• **TASK DIRECTIONS**
In the records below, find the line with "SEE ALSO [25, 594]", then copy each line exactly until you have copied the line with "In the original". Leave any picture out.

• **Dataset items**
########################################
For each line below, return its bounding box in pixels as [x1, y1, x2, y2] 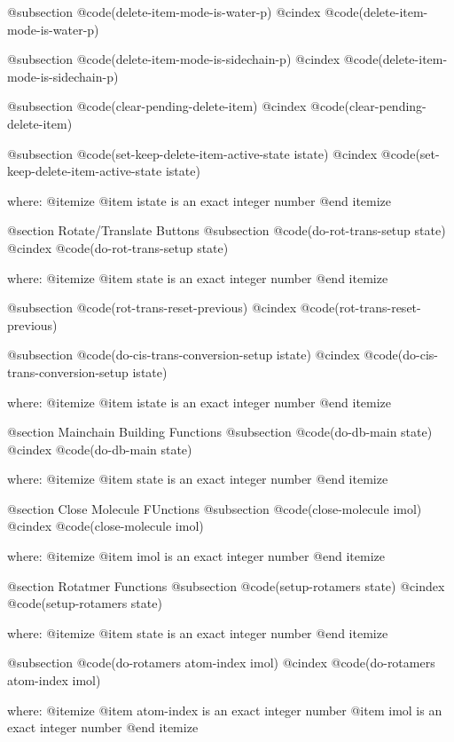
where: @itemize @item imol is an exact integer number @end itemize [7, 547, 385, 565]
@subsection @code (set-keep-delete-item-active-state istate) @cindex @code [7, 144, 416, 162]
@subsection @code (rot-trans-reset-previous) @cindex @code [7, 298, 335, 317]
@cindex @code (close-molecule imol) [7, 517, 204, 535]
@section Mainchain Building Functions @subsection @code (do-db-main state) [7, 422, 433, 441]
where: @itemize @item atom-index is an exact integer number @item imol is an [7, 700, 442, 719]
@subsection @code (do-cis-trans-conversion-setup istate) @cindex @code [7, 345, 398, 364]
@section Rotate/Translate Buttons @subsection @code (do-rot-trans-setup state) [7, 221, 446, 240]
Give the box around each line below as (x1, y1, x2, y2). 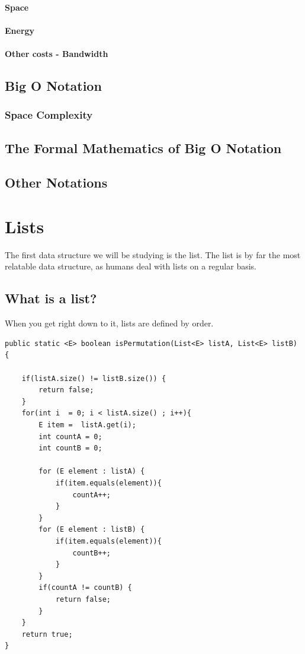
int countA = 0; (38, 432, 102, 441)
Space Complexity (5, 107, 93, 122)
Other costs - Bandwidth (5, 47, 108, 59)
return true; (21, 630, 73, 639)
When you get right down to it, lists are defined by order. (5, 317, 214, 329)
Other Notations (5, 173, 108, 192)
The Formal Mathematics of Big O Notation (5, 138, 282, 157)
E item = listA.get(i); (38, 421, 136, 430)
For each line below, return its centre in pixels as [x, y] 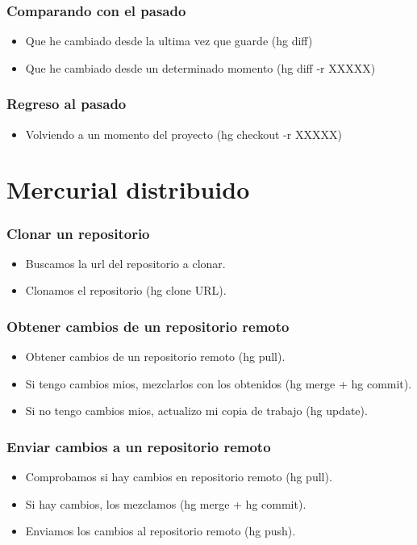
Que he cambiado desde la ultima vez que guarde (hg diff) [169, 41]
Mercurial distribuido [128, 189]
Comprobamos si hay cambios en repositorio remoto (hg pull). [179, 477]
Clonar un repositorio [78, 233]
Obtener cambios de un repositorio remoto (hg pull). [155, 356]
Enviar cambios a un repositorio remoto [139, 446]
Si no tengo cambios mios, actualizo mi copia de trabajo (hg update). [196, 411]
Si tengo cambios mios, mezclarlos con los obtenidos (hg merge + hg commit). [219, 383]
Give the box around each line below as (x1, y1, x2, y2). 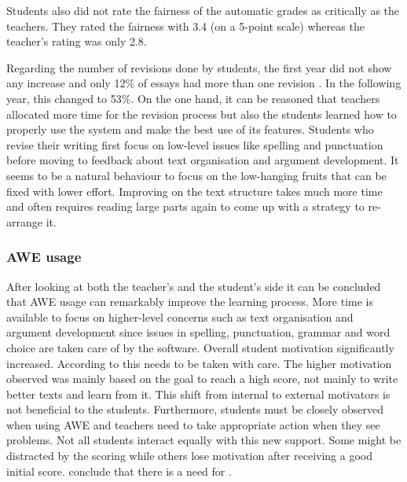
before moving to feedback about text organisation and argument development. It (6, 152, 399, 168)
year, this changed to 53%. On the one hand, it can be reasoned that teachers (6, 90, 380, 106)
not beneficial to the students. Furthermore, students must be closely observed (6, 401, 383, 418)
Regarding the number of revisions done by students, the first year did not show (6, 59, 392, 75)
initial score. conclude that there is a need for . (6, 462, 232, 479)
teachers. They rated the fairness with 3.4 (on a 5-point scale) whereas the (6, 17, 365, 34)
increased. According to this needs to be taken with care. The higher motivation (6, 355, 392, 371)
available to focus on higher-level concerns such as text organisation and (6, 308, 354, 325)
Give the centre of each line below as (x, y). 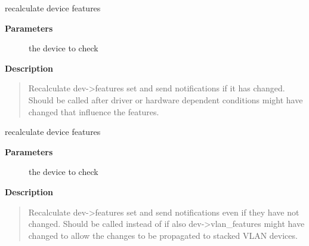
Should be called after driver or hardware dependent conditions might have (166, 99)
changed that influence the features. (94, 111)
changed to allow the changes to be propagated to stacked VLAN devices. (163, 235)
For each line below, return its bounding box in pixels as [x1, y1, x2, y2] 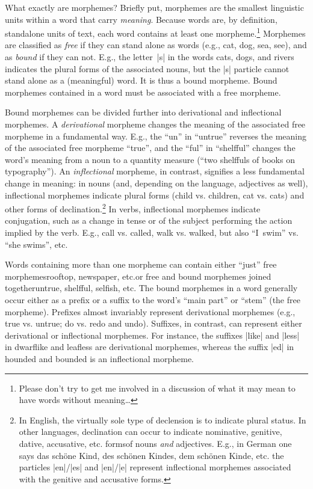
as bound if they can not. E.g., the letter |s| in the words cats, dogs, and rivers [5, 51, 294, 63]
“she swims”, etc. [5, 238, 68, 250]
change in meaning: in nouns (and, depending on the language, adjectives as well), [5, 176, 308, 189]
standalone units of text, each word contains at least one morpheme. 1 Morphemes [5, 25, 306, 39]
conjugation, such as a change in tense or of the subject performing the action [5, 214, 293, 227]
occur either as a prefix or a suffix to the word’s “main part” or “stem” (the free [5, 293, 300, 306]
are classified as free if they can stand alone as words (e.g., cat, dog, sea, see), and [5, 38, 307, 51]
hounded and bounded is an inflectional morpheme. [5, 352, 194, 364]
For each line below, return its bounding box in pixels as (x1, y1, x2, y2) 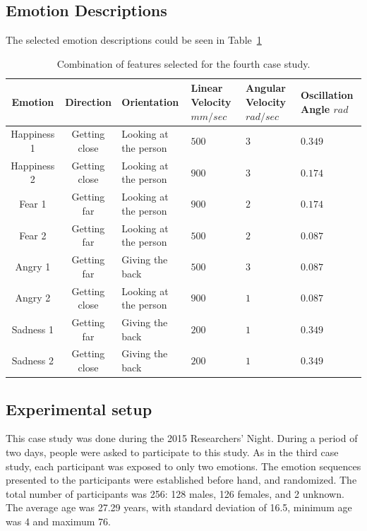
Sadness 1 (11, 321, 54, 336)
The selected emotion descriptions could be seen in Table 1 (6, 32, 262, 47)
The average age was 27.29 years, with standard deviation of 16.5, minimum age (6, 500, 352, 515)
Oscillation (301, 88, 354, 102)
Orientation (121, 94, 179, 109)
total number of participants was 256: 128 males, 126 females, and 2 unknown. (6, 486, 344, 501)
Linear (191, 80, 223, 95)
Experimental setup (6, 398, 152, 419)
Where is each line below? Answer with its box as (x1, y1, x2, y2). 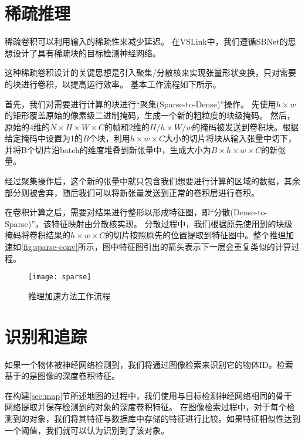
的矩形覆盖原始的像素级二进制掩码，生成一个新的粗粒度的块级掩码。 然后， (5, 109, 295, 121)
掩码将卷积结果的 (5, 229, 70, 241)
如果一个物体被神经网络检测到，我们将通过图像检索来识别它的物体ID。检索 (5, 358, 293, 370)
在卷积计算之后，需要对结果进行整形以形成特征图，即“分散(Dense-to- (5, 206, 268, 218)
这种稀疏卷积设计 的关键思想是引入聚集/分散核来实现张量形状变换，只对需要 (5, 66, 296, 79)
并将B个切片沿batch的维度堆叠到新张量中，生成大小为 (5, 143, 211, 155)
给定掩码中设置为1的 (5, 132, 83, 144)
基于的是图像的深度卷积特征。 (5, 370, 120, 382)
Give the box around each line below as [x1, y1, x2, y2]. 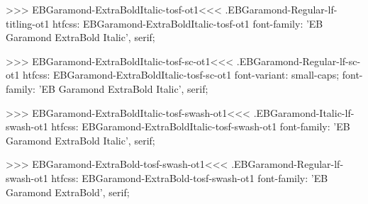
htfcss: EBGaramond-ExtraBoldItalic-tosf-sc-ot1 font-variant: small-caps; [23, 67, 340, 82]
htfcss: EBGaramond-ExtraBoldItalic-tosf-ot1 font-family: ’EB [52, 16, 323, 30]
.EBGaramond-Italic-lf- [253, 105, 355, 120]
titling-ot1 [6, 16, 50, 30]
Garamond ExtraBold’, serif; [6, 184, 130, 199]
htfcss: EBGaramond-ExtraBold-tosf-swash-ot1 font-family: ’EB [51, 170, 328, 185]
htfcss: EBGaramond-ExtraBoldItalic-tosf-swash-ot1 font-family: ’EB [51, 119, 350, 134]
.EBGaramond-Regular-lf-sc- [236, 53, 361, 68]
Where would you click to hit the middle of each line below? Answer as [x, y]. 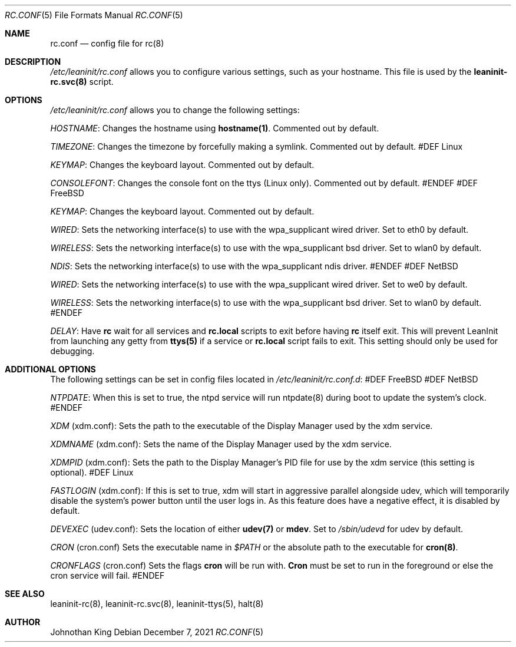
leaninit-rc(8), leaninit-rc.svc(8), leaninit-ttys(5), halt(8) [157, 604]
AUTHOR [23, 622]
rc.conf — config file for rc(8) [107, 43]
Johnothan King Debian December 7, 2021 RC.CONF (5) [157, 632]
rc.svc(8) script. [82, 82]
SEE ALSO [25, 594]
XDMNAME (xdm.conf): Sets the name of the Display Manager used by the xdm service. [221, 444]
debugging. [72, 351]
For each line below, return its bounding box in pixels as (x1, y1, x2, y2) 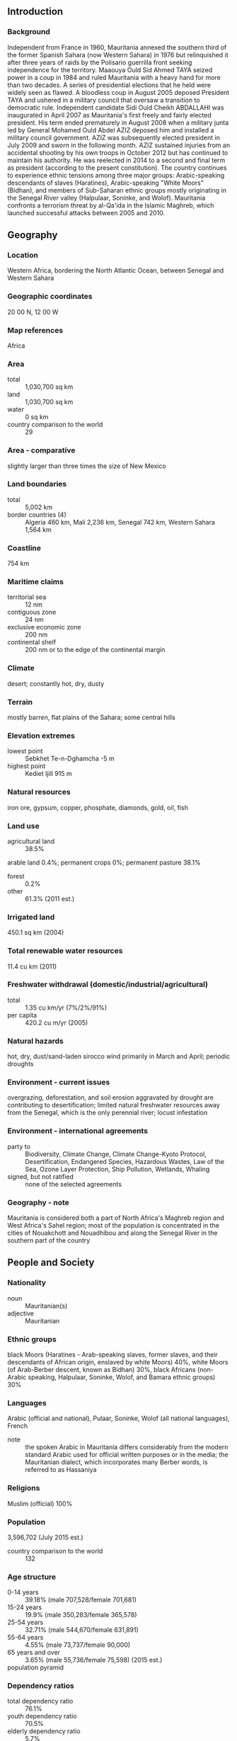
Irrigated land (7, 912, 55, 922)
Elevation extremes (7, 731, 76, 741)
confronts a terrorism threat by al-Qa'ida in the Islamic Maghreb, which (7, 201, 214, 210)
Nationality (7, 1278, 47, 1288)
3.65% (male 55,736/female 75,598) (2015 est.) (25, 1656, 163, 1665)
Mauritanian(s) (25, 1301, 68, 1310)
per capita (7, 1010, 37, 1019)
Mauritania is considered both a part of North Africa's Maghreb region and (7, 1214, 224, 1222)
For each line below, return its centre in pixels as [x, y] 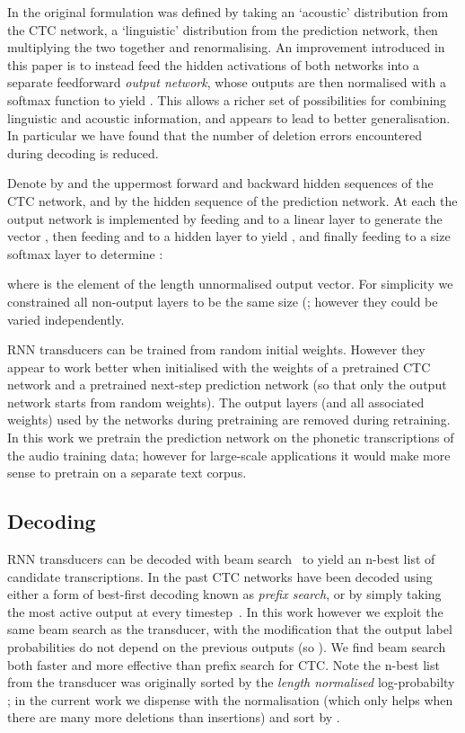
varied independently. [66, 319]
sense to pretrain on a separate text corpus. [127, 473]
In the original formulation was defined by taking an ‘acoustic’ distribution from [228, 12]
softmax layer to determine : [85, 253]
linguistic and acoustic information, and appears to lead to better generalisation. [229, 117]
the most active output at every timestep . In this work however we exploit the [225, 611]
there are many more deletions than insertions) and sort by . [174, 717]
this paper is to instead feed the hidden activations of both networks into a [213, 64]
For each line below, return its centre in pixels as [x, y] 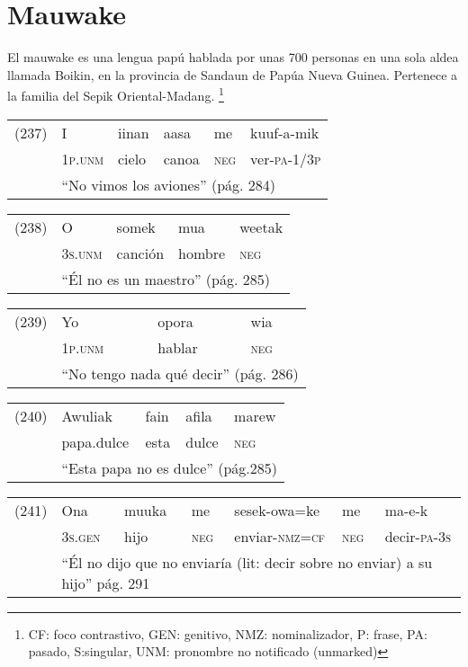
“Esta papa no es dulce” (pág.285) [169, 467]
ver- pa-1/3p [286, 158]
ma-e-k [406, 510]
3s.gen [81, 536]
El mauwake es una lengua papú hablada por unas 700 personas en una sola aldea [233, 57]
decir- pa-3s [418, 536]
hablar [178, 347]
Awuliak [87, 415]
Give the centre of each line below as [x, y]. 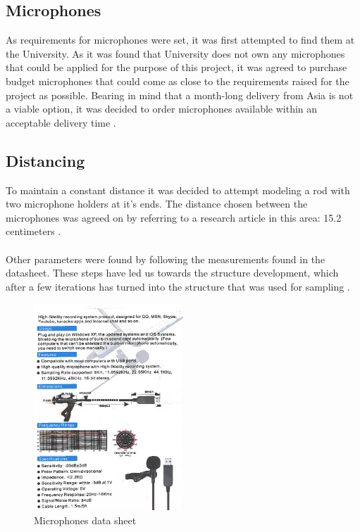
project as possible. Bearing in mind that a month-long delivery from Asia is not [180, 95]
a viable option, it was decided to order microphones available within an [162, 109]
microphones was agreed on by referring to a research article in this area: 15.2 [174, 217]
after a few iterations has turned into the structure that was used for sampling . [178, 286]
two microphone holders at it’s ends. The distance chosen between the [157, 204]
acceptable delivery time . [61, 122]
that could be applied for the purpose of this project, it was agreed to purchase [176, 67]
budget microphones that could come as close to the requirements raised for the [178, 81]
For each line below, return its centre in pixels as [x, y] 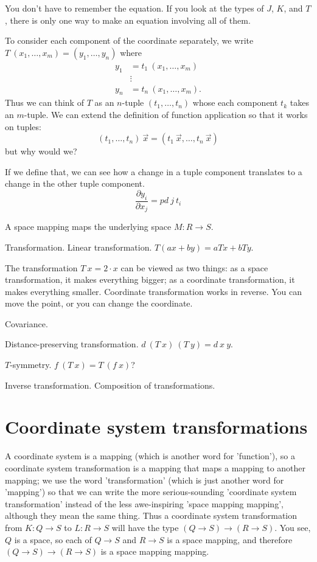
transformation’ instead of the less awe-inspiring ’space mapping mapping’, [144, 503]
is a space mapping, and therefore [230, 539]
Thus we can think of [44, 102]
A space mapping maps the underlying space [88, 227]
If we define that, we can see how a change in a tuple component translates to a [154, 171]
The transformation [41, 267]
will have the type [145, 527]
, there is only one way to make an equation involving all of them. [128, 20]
########################################
• **SOLUTION TO THIS EXERCISE**
SEE ALSO [25, 594]
XDMNAME (xdm.conf): Sets the name of the Display Manager used by the xdm service. [221, 444]
debugging. [72, 351]
For each line below, return its bounding box in pixels as (x1, y1, x2, y2) 
Irrigated land (7, 912, 55, 922)
Elevation extremes (7, 731, 76, 741)
confronts a terrorism threat by al-Qa'ida in the Islamic Maghreb, which (7, 201, 214, 210)
Nationality (7, 1278, 47, 1288)
3.65% (male 55,736/female 75,598) (2015 est.) (25, 1656, 163, 1665)
Mauritanian(s) (25, 1301, 68, 1310)
per capita (7, 1010, 37, 1019)
Mauritania is considered both a part of North Africa's Maghreb region and (7, 1214, 224, 1222)
For each line below, return its centre in pixels as [x, y] 
varied independently. [66, 319]
sense to pretrain on a separate text corpus. [127, 473]
In the original formulation was defined by taking an ‘acoustic’ distribution from [228, 12]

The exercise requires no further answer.